Investing globally, including in India
Despite high taxes and expenses and little need to save, the couple saves and invests methodically. Around 30% of their income goes into investments, 25% towards home loan payments, and 15% towards short-term savings, largely for travel.
Their investment portfolio is globally diversified. About 30% is invested in MSCI World index funds, 15% in MSCI Emerging Markets, and smaller amounts in Europe and Japan. Indian equity mutual funds make up 17% of the portfolio, while Indian debt and fixed deposits account for another 5%. Norwegian bank deposits and debt funds form roughly a quarter of the portfolio.
Though the couple now lives in Norway, India continues to play a strategic role in their portfolio. “Legacy investments are one reason. But I also believe in the India growth story. My India allocation won’t go below 15%. It’s also a way to diversify geopolitical risk,” said Chakraborty.

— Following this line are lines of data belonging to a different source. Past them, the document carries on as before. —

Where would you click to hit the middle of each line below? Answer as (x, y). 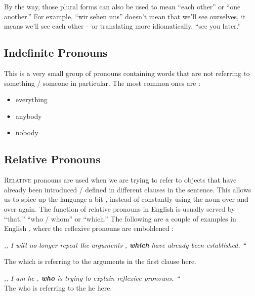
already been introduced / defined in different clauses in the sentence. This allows (127, 189)
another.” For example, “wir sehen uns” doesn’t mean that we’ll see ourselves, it (125, 16)
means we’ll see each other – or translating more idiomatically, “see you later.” (123, 26)
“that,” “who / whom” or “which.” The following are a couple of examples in (120, 218)
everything (32, 99)
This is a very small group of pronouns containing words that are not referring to (127, 73)
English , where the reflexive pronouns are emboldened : (89, 228)
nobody (27, 132)
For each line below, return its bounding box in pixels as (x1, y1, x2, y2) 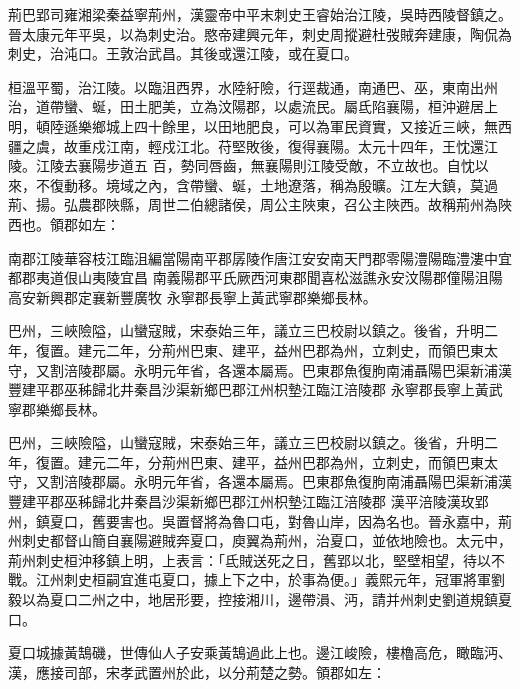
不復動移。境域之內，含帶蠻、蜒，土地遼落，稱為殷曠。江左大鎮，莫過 (35, 174, 498, 195)
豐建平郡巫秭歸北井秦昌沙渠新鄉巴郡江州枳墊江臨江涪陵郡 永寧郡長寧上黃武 (8, 379, 503, 400)
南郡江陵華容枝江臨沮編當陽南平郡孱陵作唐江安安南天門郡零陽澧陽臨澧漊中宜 (8, 247, 512, 268)
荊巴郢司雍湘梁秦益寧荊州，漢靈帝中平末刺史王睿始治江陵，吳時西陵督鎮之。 (8, 4, 512, 24)
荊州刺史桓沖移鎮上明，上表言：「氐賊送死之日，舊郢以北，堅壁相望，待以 (8, 549, 491, 570)
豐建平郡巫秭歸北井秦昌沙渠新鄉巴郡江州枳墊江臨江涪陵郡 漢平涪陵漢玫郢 (8, 491, 489, 512)
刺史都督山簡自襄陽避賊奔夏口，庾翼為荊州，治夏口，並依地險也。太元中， (21, 530, 512, 551)
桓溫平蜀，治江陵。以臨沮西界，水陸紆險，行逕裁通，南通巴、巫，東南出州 (8, 76, 498, 97)
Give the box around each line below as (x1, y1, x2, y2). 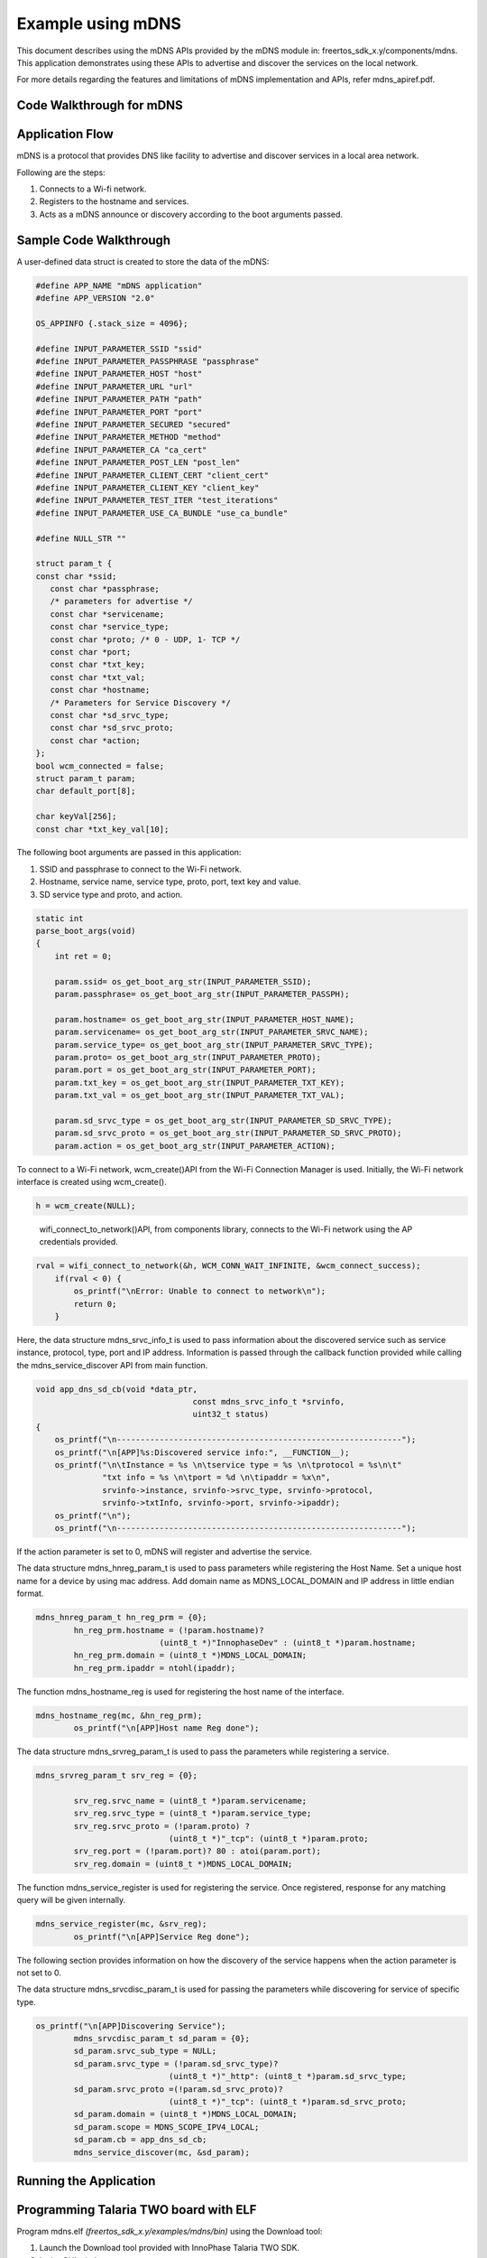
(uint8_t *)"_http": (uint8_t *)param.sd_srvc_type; (168, 2071, 408, 2082)
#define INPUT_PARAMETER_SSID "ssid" (35, 343, 203, 354)
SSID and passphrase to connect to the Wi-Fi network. (39, 863, 243, 874)
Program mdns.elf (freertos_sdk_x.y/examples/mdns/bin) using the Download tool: (16, 2226, 323, 2237)
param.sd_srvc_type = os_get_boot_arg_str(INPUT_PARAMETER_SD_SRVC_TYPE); (54, 1115, 392, 1125)
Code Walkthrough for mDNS (16, 98, 184, 113)
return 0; (73, 1299, 117, 1309)
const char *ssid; (35, 571, 117, 582)
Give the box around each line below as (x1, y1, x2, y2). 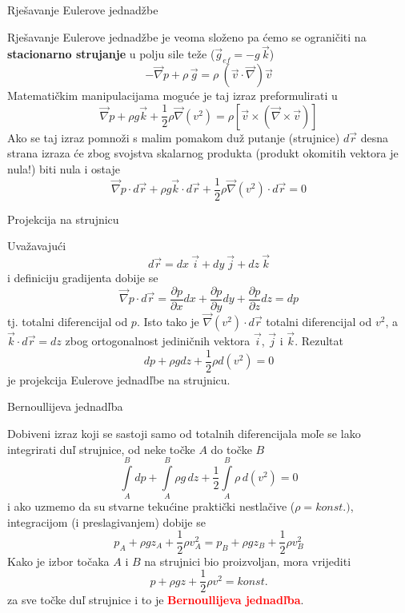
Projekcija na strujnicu (7, 210, 119, 227)
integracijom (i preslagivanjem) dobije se (7, 513, 206, 530)
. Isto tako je (136, 312, 199, 329)
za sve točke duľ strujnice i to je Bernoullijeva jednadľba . (7, 591, 304, 608)
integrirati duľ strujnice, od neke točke (7, 440, 195, 457)
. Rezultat (295, 332, 343, 349)
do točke (211, 440, 252, 457)
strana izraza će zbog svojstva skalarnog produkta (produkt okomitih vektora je (7, 145, 399, 161)
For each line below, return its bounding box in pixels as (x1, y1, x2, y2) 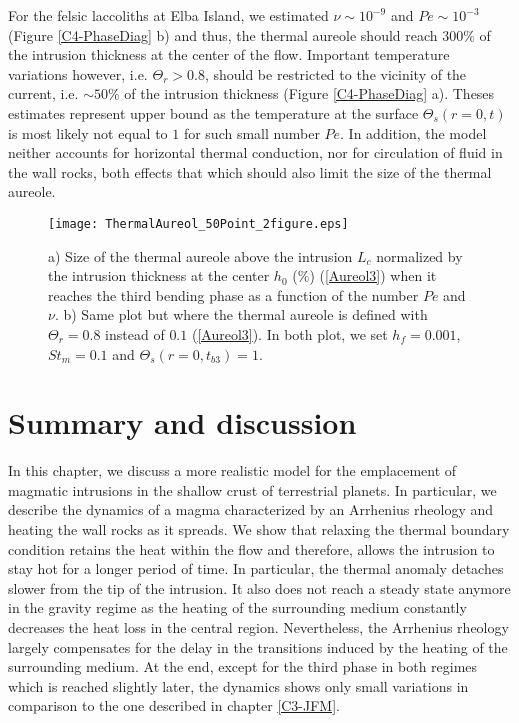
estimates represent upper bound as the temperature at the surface (8, 102, 419, 123)
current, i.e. (8, 83, 79, 104)
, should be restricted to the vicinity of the (204, 63, 467, 84)
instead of (105, 323, 165, 344)
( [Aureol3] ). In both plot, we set (191, 323, 388, 344)
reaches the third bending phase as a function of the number (48, 284, 419, 305)
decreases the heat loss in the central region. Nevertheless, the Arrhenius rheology (8, 617, 509, 638)
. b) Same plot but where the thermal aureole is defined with (54, 304, 428, 325)
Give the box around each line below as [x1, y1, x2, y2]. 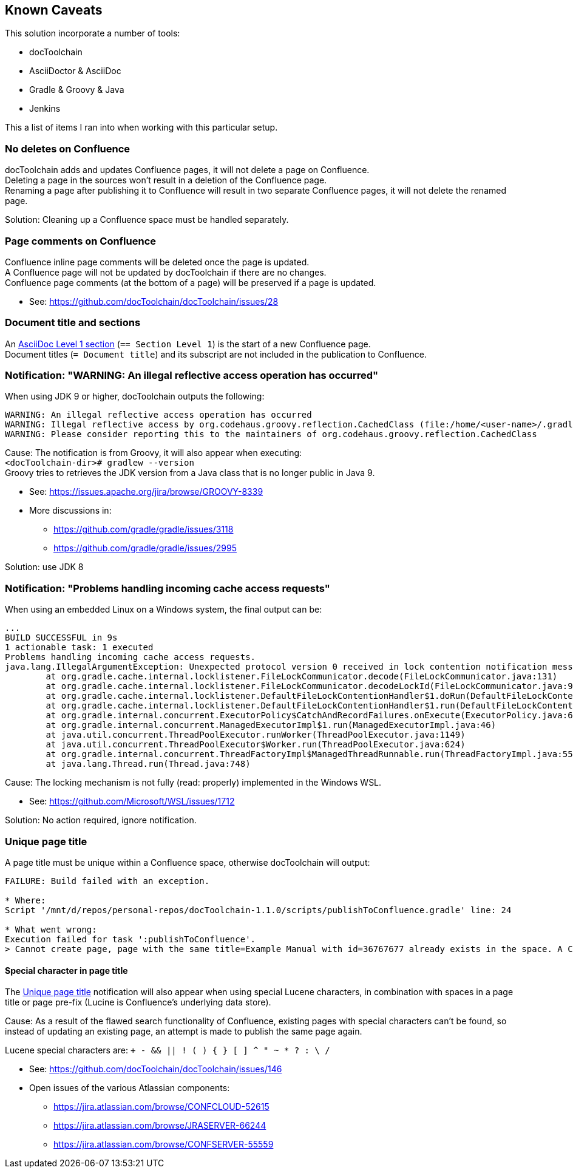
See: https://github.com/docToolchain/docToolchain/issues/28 [29, 296, 279, 307]
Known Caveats [5, 2, 103, 18]
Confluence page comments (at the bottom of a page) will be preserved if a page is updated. [5, 277, 376, 288]
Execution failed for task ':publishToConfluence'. [5, 934, 256, 944]
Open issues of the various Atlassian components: [29, 1083, 230, 1093]
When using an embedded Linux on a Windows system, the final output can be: [5, 604, 322, 615]
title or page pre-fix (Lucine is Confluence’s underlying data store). [5, 997, 271, 1008]
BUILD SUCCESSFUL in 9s [5, 633, 118, 643]
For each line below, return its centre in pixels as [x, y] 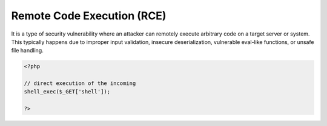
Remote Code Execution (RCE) [89, 16]
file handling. [27, 51]
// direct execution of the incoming [80, 83]
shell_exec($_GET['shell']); [67, 92]
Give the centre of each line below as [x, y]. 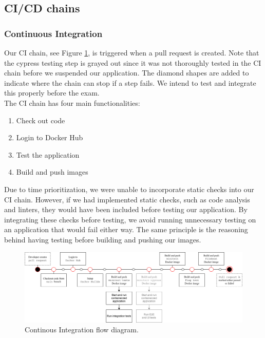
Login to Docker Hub [50, 137]
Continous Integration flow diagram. [82, 330]
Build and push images [52, 172]
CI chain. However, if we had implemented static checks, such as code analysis [127, 199]
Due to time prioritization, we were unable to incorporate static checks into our [129, 189]
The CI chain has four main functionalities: [72, 102]
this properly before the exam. [52, 93]
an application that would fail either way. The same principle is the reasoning [126, 229]
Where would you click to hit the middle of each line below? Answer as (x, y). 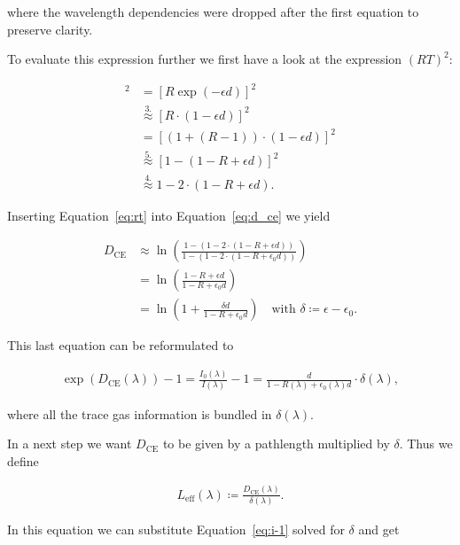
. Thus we (426, 444)
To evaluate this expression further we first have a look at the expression (205, 59)
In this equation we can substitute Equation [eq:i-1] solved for (176, 529)
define (23, 460)
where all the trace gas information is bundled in (140, 413)
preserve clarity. (50, 29)
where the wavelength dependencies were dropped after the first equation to (213, 12)
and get (379, 529)
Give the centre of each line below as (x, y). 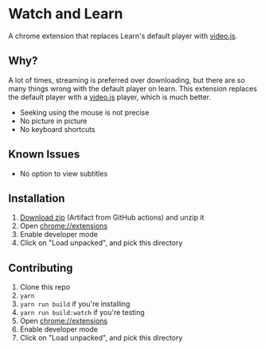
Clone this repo (45, 287)
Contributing (41, 268)
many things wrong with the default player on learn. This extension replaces (132, 88)
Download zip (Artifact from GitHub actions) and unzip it (112, 218)
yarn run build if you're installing (75, 304)
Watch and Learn (66, 14)
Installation (37, 198)
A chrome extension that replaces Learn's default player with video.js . (123, 36)
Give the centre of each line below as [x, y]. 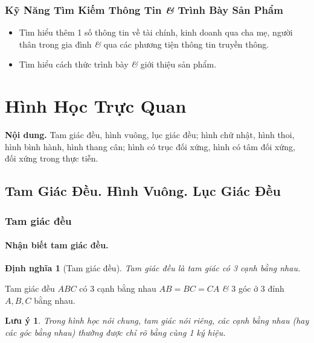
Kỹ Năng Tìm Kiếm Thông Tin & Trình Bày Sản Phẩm [144, 9]
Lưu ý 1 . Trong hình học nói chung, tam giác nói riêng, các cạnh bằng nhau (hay [157, 320]
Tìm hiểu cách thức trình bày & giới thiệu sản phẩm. [118, 64]
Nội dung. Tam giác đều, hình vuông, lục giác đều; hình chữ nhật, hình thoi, [150, 135]
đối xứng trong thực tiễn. [52, 158]
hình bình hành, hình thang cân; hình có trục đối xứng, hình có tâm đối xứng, [150, 146]
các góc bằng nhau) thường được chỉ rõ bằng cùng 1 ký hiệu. [115, 332]
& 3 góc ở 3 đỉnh [253, 288]

Over the past three years, Indian equity mutual funds in his portfolio have delivered around a 17% compound annual growth rate (CAGR), while global index funds have returned about 18%. Indian debt has yielded around 7%, compared to roughly 4.5% from Norwegian bank deposits.
“I’m mainly saving for travel in retirement. Our pensions will cover the living costs but we want to keep traveling,” Chakraborty said.
Time, the ultimate luxury
For the couple, luxury in Norway isn’t measured by indulgent consumption or extensive travel, but by free time. “Quality time with family is the biggest luxury,” said Chakraborty.
Materially, some things are easier to afford than they might have been in India. Premium cars such as BMWs and Mercedes are common. The family also takes two to three European vacations a year, thanks to proximity, ease of travel and earnings in NOK which saves on currency conversion.
In a country where almost everything is expensive and taxes are unavoidable, Chakraborty’ s experience shows why many expats still choose to stay.
“Living in a high-tax country has made me rethink the idea of chasing more money. Working harder to earn more doesn’t always make sense when nearly half of every extra penny goes in taxes. You start appreciating the value of private time with family and work-life balance.”
Asked whether they plan to return to India, Chakraborty paused. “We haven’t thought about it deeply. We’re already settled here.”